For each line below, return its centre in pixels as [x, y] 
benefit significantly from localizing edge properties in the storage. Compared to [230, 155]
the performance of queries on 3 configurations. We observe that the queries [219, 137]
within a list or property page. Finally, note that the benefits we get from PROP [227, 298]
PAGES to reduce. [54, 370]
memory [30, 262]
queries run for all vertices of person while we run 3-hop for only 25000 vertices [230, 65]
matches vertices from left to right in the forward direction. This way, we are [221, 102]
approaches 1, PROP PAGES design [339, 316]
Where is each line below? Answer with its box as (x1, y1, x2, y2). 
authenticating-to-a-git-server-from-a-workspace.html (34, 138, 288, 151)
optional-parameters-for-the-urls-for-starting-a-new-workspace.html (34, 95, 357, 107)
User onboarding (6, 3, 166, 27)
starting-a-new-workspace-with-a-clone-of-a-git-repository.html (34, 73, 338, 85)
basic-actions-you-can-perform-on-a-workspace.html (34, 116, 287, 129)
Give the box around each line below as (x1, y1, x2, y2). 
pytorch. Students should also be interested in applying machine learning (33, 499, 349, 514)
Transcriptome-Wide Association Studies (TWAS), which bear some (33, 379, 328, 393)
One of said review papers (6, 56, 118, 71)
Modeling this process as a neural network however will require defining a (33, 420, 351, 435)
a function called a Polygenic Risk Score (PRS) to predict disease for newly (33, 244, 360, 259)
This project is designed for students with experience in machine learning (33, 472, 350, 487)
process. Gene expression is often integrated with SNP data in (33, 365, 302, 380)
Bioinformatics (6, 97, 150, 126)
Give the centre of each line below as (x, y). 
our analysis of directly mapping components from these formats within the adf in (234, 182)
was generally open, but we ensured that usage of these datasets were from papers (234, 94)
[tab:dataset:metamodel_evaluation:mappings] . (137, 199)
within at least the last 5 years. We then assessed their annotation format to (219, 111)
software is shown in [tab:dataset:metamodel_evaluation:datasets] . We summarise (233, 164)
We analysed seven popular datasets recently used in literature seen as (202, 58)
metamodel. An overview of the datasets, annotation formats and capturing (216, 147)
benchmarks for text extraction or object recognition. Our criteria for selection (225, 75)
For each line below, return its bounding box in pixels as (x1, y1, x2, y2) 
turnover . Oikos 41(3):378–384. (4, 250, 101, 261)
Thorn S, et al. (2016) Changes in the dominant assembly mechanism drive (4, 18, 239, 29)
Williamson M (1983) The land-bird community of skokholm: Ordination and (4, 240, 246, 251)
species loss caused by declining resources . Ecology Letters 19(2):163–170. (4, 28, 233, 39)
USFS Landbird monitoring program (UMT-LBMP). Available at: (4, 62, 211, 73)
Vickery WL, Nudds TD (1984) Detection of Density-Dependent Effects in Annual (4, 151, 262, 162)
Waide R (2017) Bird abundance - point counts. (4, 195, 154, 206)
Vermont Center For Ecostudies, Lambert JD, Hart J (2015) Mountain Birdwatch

==============================

Retype every line of the material above without altering anything.

For each line below, return its centre in pixels as [x, y] 
benefit significantly from localizing edge properties in the storage. Compared to [230, 155]
the performance of queries on 3 configurations. We observe that the queries [219, 137]
within a list or property page. Finally, note that the benefits we get from PROP [227, 298]
PAGES to reduce. [54, 370]
memory [30, 262]
queries run for all vertices of person while we run 3-hop for only 25000 vertices [230, 65]
matches vertices from left to right in the forward direction. This way, we are [221, 102]
approaches 1, PROP PAGES design [339, 316]
Where is each line below? Answer with its box as (x1, y1, x2, y2). 
authenticating-to-a-git-server-from-a-workspace.html (34, 138, 288, 151)
optional-parameters-for-the-urls-for-starting-a-new-workspace.html (34, 95, 357, 107)
User onboarding (6, 3, 166, 27)
starting-a-new-workspace-with-a-clone-of-a-git-repository.html (34, 73, 338, 85)
basic-actions-you-can-perform-on-a-workspace.html (34, 116, 287, 129)
Give the box around each line below as (x1, y1, x2, y2). 
pytorch. Students should also be interested in applying machine learning (33, 499, 349, 514)
Transcriptome-Wide Association Studies (TWAS), which bear some (33, 379, 328, 393)
One of said review papers (6, 56, 118, 71)
Modeling this process as a neural network however will require defining a (33, 420, 351, 435)
a function called a Polygenic Risk Score (PRS) to predict disease for newly (33, 244, 360, 259)
This project is designed for students with experience in machine learning (33, 472, 350, 487)
process. Gene expression is often integrated with SNP data in (33, 365, 302, 380)
Bioinformatics (6, 97, 150, 126)
Give the centre of each line below as (x, y). 
our analysis of directly mapping components from these formats within the adf in (234, 182)
was generally open, but we ensured that usage of these datasets were from papers (234, 94)
[tab:dataset:metamodel_evaluation:mappings] . (137, 199)
within at least the last 5 years. We then assessed their annotation format to (219, 111)
software is shown in [tab:dataset:metamodel_evaluation:datasets] . We summarise (233, 164)
We analysed seven popular datasets recently used in literature seen as (202, 58)
metamodel. An overview of the datasets, annotation formats and capturing (216, 147)
benchmarks for text extraction or object recognition. Our criteria for selection (225, 75)
For each line below, return its bounding box in pixels as (x1, y1, x2, y2) 
turnover . Oikos 41(3):378–384. (4, 250, 101, 261)
Thorn S, et al. (2016) Changes in the dominant assembly mechanism drive (4, 18, 239, 29)
Williamson M (1983) The land-bird community of skokholm: Ordination and (4, 240, 246, 251)
species loss caused by declining resources . Ecology Letters 19(2):163–170. (4, 28, 233, 39)
USFS Landbird monitoring program (UMT-LBMP). Available at: (4, 62, 211, 73)
Vickery WL, Nudds TD (1984) Detection of Density-Dependent Effects in Annual (4, 151, 262, 162)
Waide R (2017) Bird abundance - point counts. (4, 195, 154, 206)
Vermont Center For Ecostudies, Lambert JD, Hart J (2015) Mountain Birdwatch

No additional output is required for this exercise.